> **RECORDS FOR PROCESSING**
----------

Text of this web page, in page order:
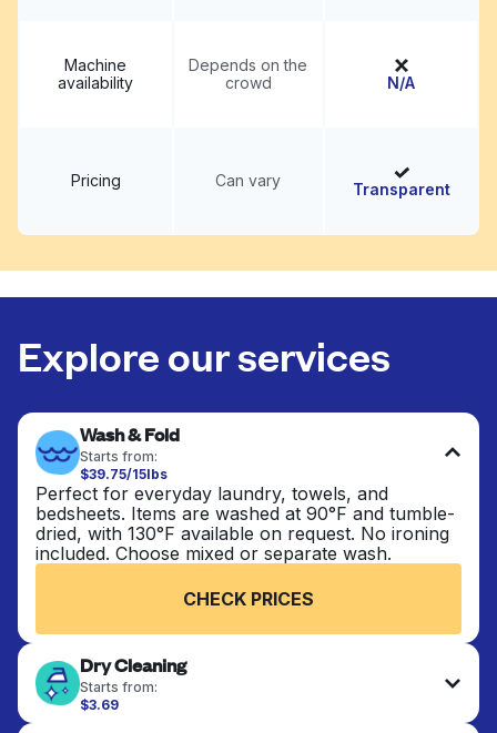
Machine
availability
Depends on the
crowd
N/A
Pricing Can vary Transparent
Explore our services
Wash & Fold
Starts from:
$39.75/15lbs
Perfect for everyday laundry, towels, and
bedsheets. Items are washed at 90°F and tumble-
dried, with 130°F available on request. No ironing
included. Choose mixed or separate wash.
CHECK PRICES
Dry Cleaning
Starts from:
$3.69
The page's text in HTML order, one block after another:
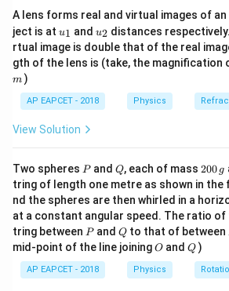
P = m a v
P
Since power is constant, we use the
for velocity:
v = (2 )
Step 2: Substituting Given Values
v = \left(
= ( 2000
2 ×10000 ×10
= \left(
= ( 2000
200000)1/2
= \left(
= (100 1/2
A lens forms real and virtual images of
ject is at u_
{1}
u1 and u_
{2}
u2 distances
rtual image is double that of the real
gth of the lens is (take, the magnification
m )
AP EAPCET - 2018 Physics
View Solution
Two spheres P
Pand Q
Q, each of mass 2
0
0
\,
g
200 g
tring of length one metre as shown in the
nd the spheres are then whirled in a
at a constant angular speed. The ratio of
tring between P
Pand Q
Qto that of between
mid-point of the line joiningO
O andQ
Q )
AP EAPCET - 2018 Physics
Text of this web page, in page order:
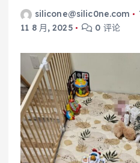
silicone@silic0ne.com
11 8 月, 2025
0 评论
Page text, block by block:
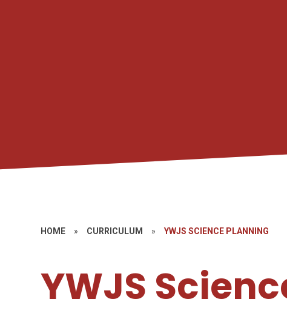
HOME » CURRICULUM » YWJS SCIENCE PLANNING
YWJS
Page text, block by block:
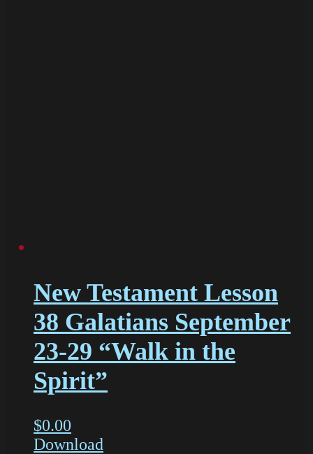
New Testament Lesson
38 Galatians September
23-29 “Walk in the
Spirit”
$0.00
Download
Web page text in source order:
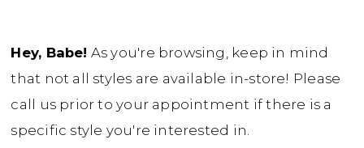
Hey, Babe! As you're browsing, keep in mind
that not all styles are available in-store! Please
call us prior to your appointment if there is a
specific style you're interested in.
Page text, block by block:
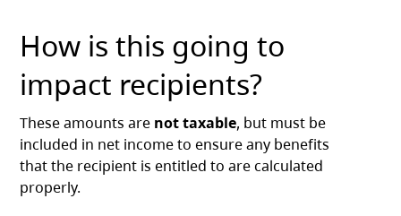
How is this going to
impact recipients?
These amounts are not taxable, but must be
included in net income to ensure any benefits
that the recipient is entitled to are calculated
properly.
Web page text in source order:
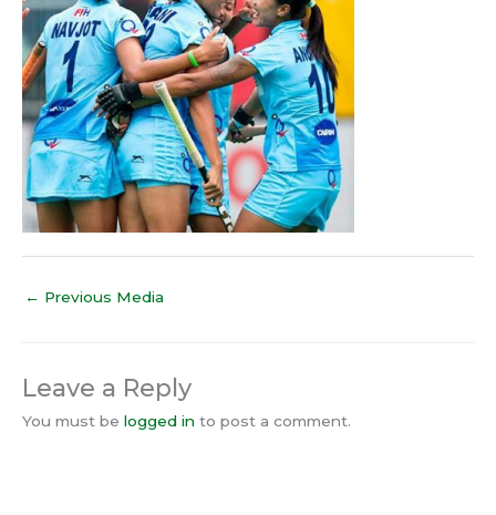
← Previous Media
Leave a Reply
You must be logged in to post a comment.
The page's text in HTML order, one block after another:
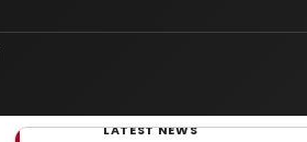
LATEST NEWS
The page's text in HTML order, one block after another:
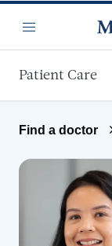
Menu
Patient Care
Find a doctor
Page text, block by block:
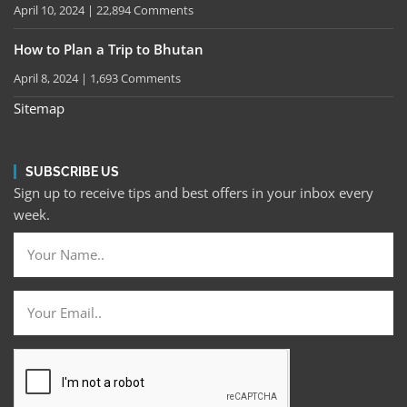
April 10, 2024 22,894 Comments
How to Plan a Trip to Bhutan
April 8, 2024 1,693 Comments
Sitemap
SUBSCRIBE US
Sign up to receive tips and best offers in your inbox every
week.
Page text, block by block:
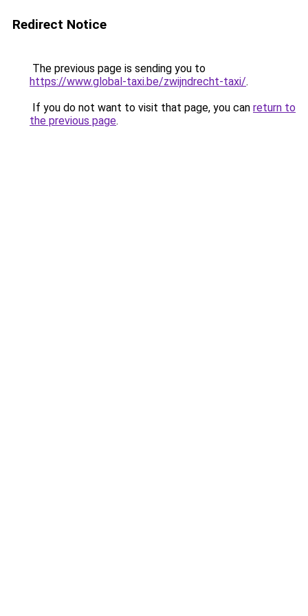
Redirect Notice
The previous page is sending you to
https://www.global-taxi.be/zwijndrecht-taxi/.
If you do not want to visit that page, you can return to
the previous page.
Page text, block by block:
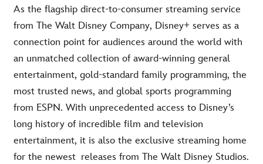
As the flagship direct-to-consumer streaming service
from The Walt Disney Company, Disney+ serves as a
connection point for audiences around the world with
an unmatched collection of award-winning general
entertainment, gold-standard family programming, the
most trusted news, and global sports programming
from ESPN. With unprecedented access to Disney’s
long history of incredible film and television
entertainment, it is also the exclusive streaming home
for the newest releases from The Walt Disney Studios.
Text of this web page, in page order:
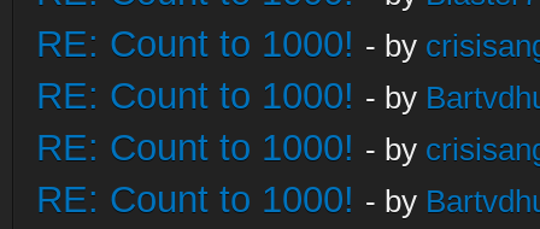
RE: Count to 1000! - by
RE: Count to 1000! - by
RE: Count to 1000! - by
RE: Count to 1000! - by

----------

> **EXERCISE INSTRUCTIONS**
Set down every record word for word and leave out the pictures.

> **RESULT OF THE EXERCISE**
Text of this web page, in page order:
Machine
availability
Depends on the
crowd
N/A
Pricing Can vary Transparent
Explore our services
Wash & Fold
Starts from:
$39.75/15lbs
Perfect for everyday laundry, towels, and
bedsheets. Items are washed at 90°F and tumble-
dried, with 130°F available on request. No ironing
included. Choose mixed or separate wash.
CHECK PRICES
Dry Cleaning
Starts from:
$3.69
The page's text in HTML order, one block after another:
P = m a v
P
Since power is constant, we use the
for velocity:
v = (2 )
Step 2: Substituting Given Values
v = \left(
= ( 2000
2 ×10000 ×10
= \left(
= ( 2000
200000)1/2
= \left(
= (100 1/2
A lens forms real and virtual images of
ject is at u_
{1}
u1 and u_
{2}
u2 distances
rtual image is double that of the real
gth of the lens is (take, the magnification
m )
AP EAPCET - 2018 Physics
View Solution
Two spheres P
Pand Q
Q, each of mass 2
0
0
\,
g
200 g
tring of length one metre as shown in the
nd the spheres are then whirled in a
at a constant angular speed. The ratio of
tring between P
Pand Q
Qto that of between
mid-point of the line joiningO
O andQ
Q )
AP EAPCET - 2018 Physics
Text of this web page, in page order:
silicone@silic0ne.com
11 8 月, 2025
0 评论
Page text, block by block:
HOME » CURRICULUM » YWJS SCIENCE PLANNING
YWJS
Page text, block by block:
New Testament Lesson
38 Galatians September
23-29 “Walk in the
Spirit”
$0.00
Download
Web page text in source order:
Hey, Babe! As you're browsing, keep in mind
that not all styles are available in-store! Please
call us prior to your appointment if there is a
specific style you're interested in.
Page text, block by block:
How is this going to
impact recipients?
These amounts are not taxable, but must be
included in net income to ensure any benefits
that the recipient is entitled to are calculated
properly.
Web page text in source order:
← Previous Media
Leave a Reply
You must be logged in to post a comment.
The page's text in HTML order, one block after another:
LATEST NEWS
The page's text in HTML order, one block after another:
Menu
Patient Care
Find a doctor
Page text, block by block:
April 10, 2024 22,894 Comments
How to Plan a Trip to Bhutan
April 8, 2024 1,693 Comments
Sitemap
SUBSCRIBE US
Sign up to receive tips and best offers in your inbox every
week.
Page text, block by block:
Redirect Notice
The previous page is sending you to
https://www.global-taxi.be/zwijndrecht-taxi/.
If you do not want to visit that page, you can return to
the previous page.
Page text, block by block:
As the flagship direct-to-consumer streaming service
from The Walt Disney Company, Disney+ serves as a
connection point for audiences around the world with
an unmatched collection of award-winning general
entertainment, gold-standard family programming, the
most trusted news, and global sports programming
from ESPN. With unprecedented access to Disney’s
long history of incredible film and television
entertainment, it is also the exclusive streaming home
for the newest releases from The Walt Disney Studios.
Text of this web page, in page order:
RE: Count to 1000! - by
RE: Count to 1000! - by
RE: Count to 1000! - by
RE: Count to 1000! - by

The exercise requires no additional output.